### [Material provided]
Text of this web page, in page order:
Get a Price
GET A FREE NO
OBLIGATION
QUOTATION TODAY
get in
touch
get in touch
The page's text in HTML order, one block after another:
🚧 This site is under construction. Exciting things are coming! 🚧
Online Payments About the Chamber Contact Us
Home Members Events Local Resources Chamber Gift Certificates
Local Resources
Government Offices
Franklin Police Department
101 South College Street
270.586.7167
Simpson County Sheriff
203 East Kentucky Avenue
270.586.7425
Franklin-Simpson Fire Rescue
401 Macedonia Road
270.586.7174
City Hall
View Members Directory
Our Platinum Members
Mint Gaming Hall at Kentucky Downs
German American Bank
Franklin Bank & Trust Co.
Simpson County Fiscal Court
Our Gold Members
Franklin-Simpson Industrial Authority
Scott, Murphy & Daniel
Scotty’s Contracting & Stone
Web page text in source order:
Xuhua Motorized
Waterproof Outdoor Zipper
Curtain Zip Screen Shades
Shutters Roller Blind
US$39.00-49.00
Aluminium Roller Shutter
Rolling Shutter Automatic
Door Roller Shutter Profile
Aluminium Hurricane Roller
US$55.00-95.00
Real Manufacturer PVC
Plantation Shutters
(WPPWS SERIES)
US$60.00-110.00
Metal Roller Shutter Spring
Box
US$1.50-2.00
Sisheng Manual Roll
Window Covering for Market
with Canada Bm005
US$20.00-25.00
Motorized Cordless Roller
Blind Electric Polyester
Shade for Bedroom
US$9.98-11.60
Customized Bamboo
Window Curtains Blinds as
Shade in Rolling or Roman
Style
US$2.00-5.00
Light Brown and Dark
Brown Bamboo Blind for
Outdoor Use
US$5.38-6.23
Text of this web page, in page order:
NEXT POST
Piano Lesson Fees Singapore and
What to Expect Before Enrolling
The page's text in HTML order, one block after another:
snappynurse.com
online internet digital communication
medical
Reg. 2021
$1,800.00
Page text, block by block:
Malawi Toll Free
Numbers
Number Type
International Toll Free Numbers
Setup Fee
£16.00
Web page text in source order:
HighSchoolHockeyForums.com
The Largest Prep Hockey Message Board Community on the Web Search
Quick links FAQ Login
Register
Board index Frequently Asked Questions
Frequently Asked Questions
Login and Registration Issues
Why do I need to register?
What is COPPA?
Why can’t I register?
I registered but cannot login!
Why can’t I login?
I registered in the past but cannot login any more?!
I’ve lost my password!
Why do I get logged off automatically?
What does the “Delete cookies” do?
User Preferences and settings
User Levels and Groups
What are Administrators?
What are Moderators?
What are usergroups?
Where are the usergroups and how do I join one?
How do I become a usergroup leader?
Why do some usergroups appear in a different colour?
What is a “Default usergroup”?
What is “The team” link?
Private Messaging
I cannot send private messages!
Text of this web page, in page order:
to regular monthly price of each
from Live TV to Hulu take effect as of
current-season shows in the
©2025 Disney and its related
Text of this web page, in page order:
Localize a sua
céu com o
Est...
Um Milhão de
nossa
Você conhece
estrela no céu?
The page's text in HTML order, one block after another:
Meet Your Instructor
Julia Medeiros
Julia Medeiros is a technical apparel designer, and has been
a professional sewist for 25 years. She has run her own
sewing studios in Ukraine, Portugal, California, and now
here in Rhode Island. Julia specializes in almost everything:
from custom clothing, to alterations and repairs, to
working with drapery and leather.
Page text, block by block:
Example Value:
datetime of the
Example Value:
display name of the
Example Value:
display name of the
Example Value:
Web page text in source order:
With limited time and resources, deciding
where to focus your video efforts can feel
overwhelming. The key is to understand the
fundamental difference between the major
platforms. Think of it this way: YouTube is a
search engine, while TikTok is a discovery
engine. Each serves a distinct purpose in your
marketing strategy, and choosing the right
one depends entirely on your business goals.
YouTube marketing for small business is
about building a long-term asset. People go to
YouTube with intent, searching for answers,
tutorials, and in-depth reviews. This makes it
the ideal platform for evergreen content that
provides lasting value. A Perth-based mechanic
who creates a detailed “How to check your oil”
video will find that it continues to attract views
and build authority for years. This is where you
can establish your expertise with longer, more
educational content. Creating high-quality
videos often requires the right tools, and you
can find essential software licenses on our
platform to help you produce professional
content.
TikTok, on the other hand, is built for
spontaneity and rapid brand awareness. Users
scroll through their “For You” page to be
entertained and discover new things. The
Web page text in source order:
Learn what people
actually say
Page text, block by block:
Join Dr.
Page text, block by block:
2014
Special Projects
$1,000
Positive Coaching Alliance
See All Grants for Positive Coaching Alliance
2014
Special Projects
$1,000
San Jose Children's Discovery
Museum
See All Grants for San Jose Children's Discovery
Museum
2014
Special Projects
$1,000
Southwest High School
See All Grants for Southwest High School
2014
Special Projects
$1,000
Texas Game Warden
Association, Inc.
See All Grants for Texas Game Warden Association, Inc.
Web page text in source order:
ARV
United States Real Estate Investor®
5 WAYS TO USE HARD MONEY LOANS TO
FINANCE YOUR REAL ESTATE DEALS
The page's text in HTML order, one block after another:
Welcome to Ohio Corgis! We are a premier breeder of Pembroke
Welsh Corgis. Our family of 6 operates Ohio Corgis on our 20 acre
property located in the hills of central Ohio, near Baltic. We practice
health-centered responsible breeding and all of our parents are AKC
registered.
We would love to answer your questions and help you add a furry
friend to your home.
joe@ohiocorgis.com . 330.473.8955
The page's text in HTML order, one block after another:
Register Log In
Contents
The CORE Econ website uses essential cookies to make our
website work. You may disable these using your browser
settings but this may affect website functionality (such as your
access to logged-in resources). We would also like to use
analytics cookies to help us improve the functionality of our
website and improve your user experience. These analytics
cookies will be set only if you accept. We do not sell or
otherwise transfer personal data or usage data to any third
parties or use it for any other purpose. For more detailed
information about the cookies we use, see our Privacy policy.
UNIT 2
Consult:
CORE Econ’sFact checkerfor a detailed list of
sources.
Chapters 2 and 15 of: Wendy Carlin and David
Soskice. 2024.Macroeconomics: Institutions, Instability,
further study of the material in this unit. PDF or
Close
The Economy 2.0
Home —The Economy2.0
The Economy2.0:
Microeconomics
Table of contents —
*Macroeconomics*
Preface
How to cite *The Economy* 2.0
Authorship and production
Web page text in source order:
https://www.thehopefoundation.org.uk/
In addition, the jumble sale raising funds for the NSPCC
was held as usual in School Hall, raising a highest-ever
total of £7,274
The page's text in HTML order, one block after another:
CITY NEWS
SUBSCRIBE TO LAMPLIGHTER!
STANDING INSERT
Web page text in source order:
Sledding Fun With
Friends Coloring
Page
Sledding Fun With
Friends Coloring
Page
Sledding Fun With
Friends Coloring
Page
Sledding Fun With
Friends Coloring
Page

### [Aim of the task]
All lines of the records above with the word "Southwest" in them are to be copied.

### [Reply]
Southwest High School
See All Grants for Southwest High School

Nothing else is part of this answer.